In der zweiten Ebene ist die Krise dadurch zu verringern, dass in der gemeinsamen Währungszone nur noch ein gemeinsamer Anleihemarkt in der Form von Eurobonds existiert. Wir fordern eine Bankenabgabe in Europa und eine europaweite Finanztransaktionssteuer zur Begrenzung der Spekulation. Außerdem fordern wir die Überführung privater Großbanken in öffentliches Eigentum sowie die Gründung einer europäischen öffentlichen Ratingagentur. Für uns ist die Einrichtung einer europäischen Bank für öffentliche Anleihen eine sinnvolle Maßnahme, um die Finanzierung der Staaten von den frei wuchernden Kapitalmarktzinsen abzukoppeln. Warum können Privatbanken bei der EZB Kredite für 1,25% Zinsen aufnehmen, Staaten, die finanzpolitisch mit dem Rücken zur Wand stehen, aber nicht? Deshalb müssen Italien und Spanien derzeit bei Privatbanken für bis zu 7% aufnehmen. Diese Regelung gefährdet den Bestand der gesamten Eurozone.
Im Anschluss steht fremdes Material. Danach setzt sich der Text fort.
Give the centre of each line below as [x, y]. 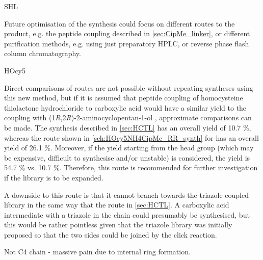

Als Lösung in der dritten Ebene will DIE LINKE die außenwirtschaftlichen Ungleichgewichte innerhalb der Eurozone balancieren. Wir wollen eine europäische Ausgleichsunion mit verbindlichen Obergrenzen für Handelsüberschüsse und -defizite einrichten. Hier wäre ein Kriterium von plus minus drei Prozent denkbar, wie es auch als erstes Maastricht-Kriterium festgeschrieben ist. Die deutschen Handelsüberschüsse wurden durch das Lohn- und Sozialdumping der rot-grünen, der schwarz-roten und nun der schwarz-gelben Regierungen gefördert.
Deshalb fordert DIE LINKE als einzige Partei im Bundestag eine Stärkung der Binnenwirtschaft in der Bundesrepublik durch einen gesetzlichen Mindestlohn von 10 Euro, die Ausweitung der öffentlichen Investitionen um 125 Mrd. Euro jährlich sowie die Anhebung der Hartz IV Regelsätze auf 500 Euro. Das ist gut für deutsche Arbeitnehmerinnen und Arbeitnehmer. Das ist gut für die wirtschaftliche Stabilität in der Eurozone und die Demokratie in der EU. Nur wenn Europa sozial ist, wird es dauerhaft sein.